Maybe there could be two functions, one for the standard calculations and one for “real” calculations.

Martin

Von: Greg Ward [mailto:[email protected]]
Gesendet: Donnerstag, 17. Dezember 2015 17:14
An: Radiance general discussion
Betreff: Re: [Radiance-general] Calculation of solar declination in sun.c

Hi Martin,

This debate comes up every so often with the solar calculations used in Radiance and related tools. The main question is, do we stick with the established standard, which provides for easy "apples to apples" comparisons, or do we update our formulas to get a more precise answer? In the case of the original CIE sky models, which this solar calculation is used in primarily, the accuracy is not that great, so getting the sun in exactly the right place is a minor quibble. If, on the other hand, you need precise sun position for solar shading studies or the like, then it's easy to argue for a better formula. I don't think computing power was ever the issue with Radiance. We don't compute the sun position for every ray-traced or anything silly like that.

As Rick points out, the use of 368 is part of the IES standard calculation, but I'm not entirely sure what anomaly it is correcting for.

Cheers,
-Greg

From: Richard Mistrick <[email protected]<mailto:[email protected]>>

Subject: Re: [Radiance-general] Calculation of solar declination in sun.c

Date: December 17, 2015 7:18:53 AM PST

I’m not certain why it is 368, but this equation has been in this format in the IES Lighting Handbook for many years.

Rick

From: Martin Gut [mailto:[email protected]]
Sent: Thursday, December 17, 2015 6:05 AM

Dear Radiance Experts,

I have two questions regarding the calculation of solar declination:

1. Why has the year in function sdec in file sun.c 368 days instead of 365 as in the original formula from Cooper ?

return( 0.4093 * sin( (2*PI/368) * (jd - 81) ) )

https://github.com/NREL/Radiance/blob/master/src/gen/sun.c

2. Why does Radiance not use a better formula, which takes into account, that the Earth orbit is not a circle?

With today computing power, there is no more reason to use this simple formula

Thanks in advance

Martin

_______________________________________________
Radiance-general mailing list
[email protected]<mailto:[email protected]>
http://www.radiance-online.org/mailman/listinfo/radiance-general

_______________________________________________
Radiance-general mailing list
[email protected]
http://www.radiance-online.org/mailman/listinfo/radiance-general

Hi Martin,

be aware, that daysim uses interpolated sun positions (default: interpolation between the four nearby calculated sun positions). This interpolation has a much bigger impact than the small deviation of the sun position caused by the RADIANCE algorithm. This interpolation could cause a big deviation for a single timestep - especially, when you want to control your blinds with a cut-off strategy. And it shouldn't be used at all if you want to calculate the the amount of time direct radiation is falling through small gaps (e.g. fixed blinds).
you can reduce this error by invoking the shadow testing option for the sun interpolation in the header file.
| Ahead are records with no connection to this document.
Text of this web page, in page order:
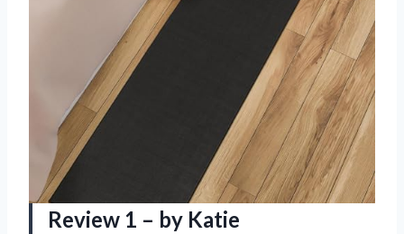
Review 1 – by Katie
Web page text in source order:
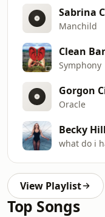
Sabrina
Manchild
Symphony
Gorgon
Oracle
Becky Hill
what do i
View Playlist
Top Songs
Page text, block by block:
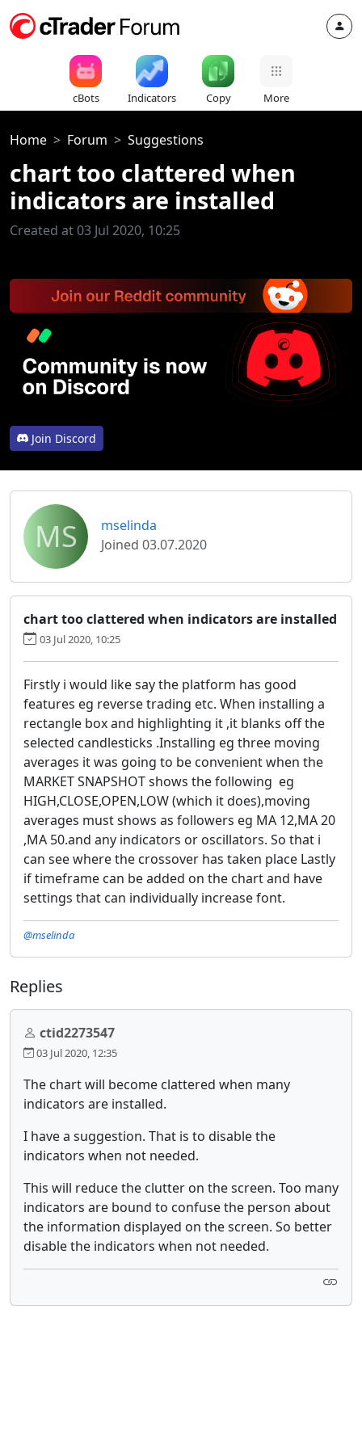
cBots Indicators Copy More
Home Forum Suggestions
chart too clattered when
indicators are installed
Created at 03 Jul 2020, 10:25
Join Discord
MS
mselinda
Joined 03.07.2020
chart too clattered when indicators are installed
03 Jul 2020, 10:25
Firstly i would like say the platform has good
features eg reverse trading etc. When installing a
rectangle box and highlighting it ,it blanks off the
selected candlesticks .Installing eg three moving
averages it was going to be convenient when the
MARKET SNAPSHOT shows the following eg
HIGH,CLOSE,OPEN,LOW (which it does),moving
averages must shows as followers eg MA 12,MA 20
,MA 50.and any indicators or oscillators. So that i
can see where the crossover has taken place Lastly
if timeframe can be added on the chart and have
settings that can individually increase font.
@mselinda
Replies
ctid2273547
03 Jul 2020, 12:35
The chart will become clattered when many
indicators are installed.
I have a suggestion. That is to disable the
indicators when not needed.
This will reduce the clutter on the screen. Too many
indicators are bound to confuse the person about
the information displayed on the screen. So better
disable the indicators when not needed.
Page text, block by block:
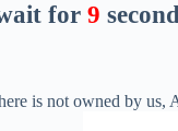
for 8
is not owned by
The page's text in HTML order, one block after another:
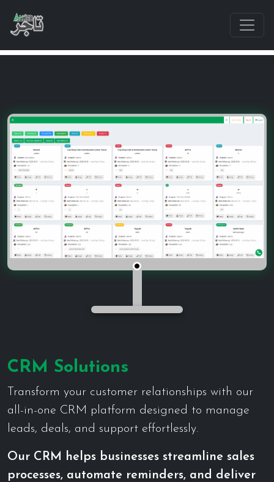
CRM Solutions
Transform your customer relationships with our
all-in-one CRM platform designed to manage
leads, deals, and support effortlessly.
Our CRM helps businesses streamline sales
processes, automate reminders, and deliver
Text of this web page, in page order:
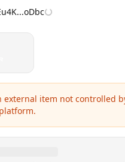
external item not controlled
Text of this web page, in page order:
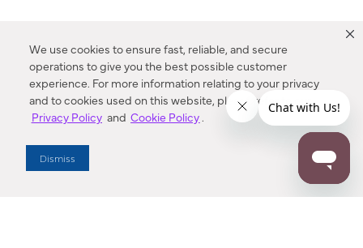
We use cookies to ensure fast, reliable, and secure
operations to give you the best possible customer
experience. For more information relating to your privacy
and to cookies used on this website, please refer to our
Privacy Policy and Cookie Policy.
Dismiss
Enter Zip Code
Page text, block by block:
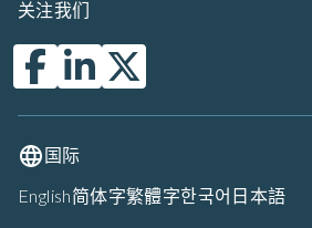
关注我们
国际
English简体字繁體字한국어 日本語
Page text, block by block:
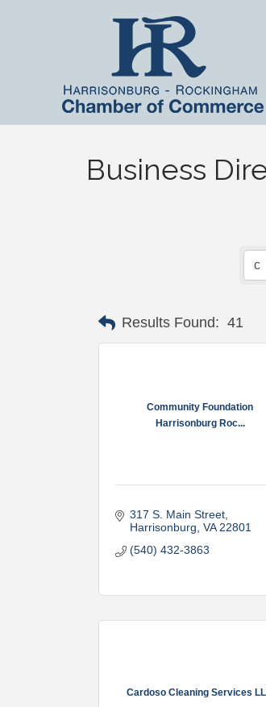
Business
Results Found: 41
Community Foundation
Harrisonburg Roc...
317 S. Main Street
Harrisonburg VA 22801
(540) 432-3863
Cardoso Cleaning Services
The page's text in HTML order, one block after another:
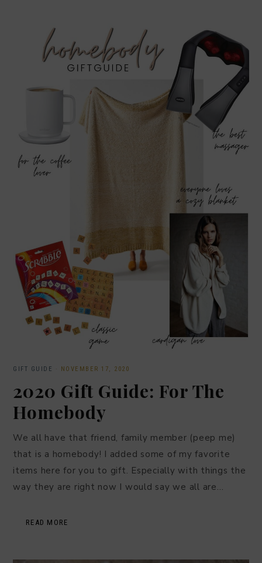
GIFT GUIDE · NOVEMBER 17, 2020
2020 Gift Guide: For The
Homebody
We all have that friend, family member (peep me)
that is a homebody! I added some of my favorite
items here for you to gift. Especially with things the
way they are right now I would say we all are…
READ MORE

Usually, I don't think that the error in sun position matters so much for the daylight calculations.
We also did it once a deviation calculation (between RADIANCE and the NREL algorithm) and it was max. 1-2 degrees - which is usually not that important for daylight calculations.
You definitely need a higher accuracy if you have a solar concentrator system and want to control your mirror - in that case the NREL calculation is reliable.

But of course it would be nice to have a more accurate sun positions implemented in gensky/gendaylit somewhere in future.

Jan

···

Am 12/18/15 um 4:40 PM schrieb Martin Gut:

For me, the difference of the real picture and the simulation is quite visible. Maybe this discussion topic is one reason for this.
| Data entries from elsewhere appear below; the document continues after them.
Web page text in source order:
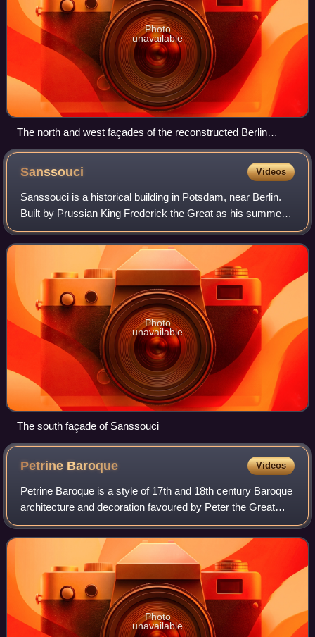
Photo
unavailable
The north and west façades of the reconstructed Berlin
Palace. Completed in 2020, the palace now houses the
Humboldt Forum museum.
Sanssouci Videos
Sanssouci is a historical building in Potsdam, near Berlin.
Built by Prussian King Frederick the Great as his summer
palace, it is often counted among the German rivals of
Versailles. While Sanssouci
Photo
unavailable
The south façade of Sanssouci
Petrine Baroque Videos
Petrine Baroque is a style of 17th and 18th century Baroque
architecture and decoration favoured by Peter the Great
and employed to design buildings in the newly founded
Russian capital, Saint Petersb
Photo
unavailable
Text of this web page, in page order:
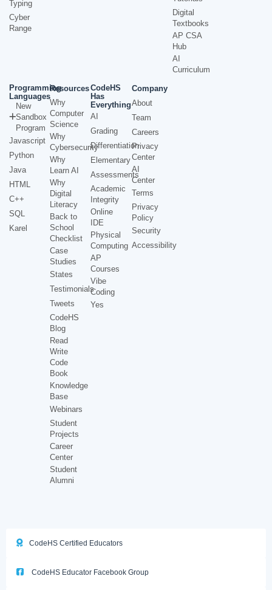
Typing
Cyber
Range
Digital
Textbooks
AP CSA
Hub
AI
Curriculum
Programming
Languages
New
Sandbox
Program
Javascript
Python
Java
HTML
C++
SQL
Karel
Resources
Why
Computer
Science
Why
Cybersecurity
Why
Learn AI
Why
Digital
Literacy
Back to
School
Checklist
Case
Studies
States
Testimonials
Tweets
CodeHS
Blog
Read
Write
Code
Book
Knowledge
Base
Webinars
Student
Projects
Career
Center
Student
Alumni
CodeHS
Has
Everything
AI
Grading
Differentiation
Elementary
Assessments
Academic
Integrity
Online
IDE
Physical
Computing
AP
Courses
Vibe
Coding
Yes
Company
About
Team
Careers
Privacy
Center
AI
Center
Terms
Privacy
Policy
Security
Accessibility
CodeHS Certified Educators
CodeHS Educator Facebook Group

We came across this issue by doing a combined thermal and dynamic daylight analysis.

One calculation with original DAYSIM and one DAYSIM calculation with sun position calculated from TRNSYS.

There were quite visible differences, especially in Autumn.

https://drive.google.com/file/d/0B_k3K9s5QAlISGdYWFdlMHZFc00/view?usp=sharing

and

https://drive.google.com/file/d/0B_k3K9s5QAlIb0lRN3VrdXVQaFU/view?usp=sharing

TRNSYS uses the Spencer-Algorithm from 1971 for the calculation of solar declination.

Implementing this Algorithm is easy because it has just a few more sin() and cos() statements .

This graph:

https://drive.google.com/file/d/0B_k3K9s5QAlIbWVXZHhINXhYTDA/view?usp=sharing

shows the differences between this algorithm, the Cooper Algorithm and the Algorithm used in Radiance.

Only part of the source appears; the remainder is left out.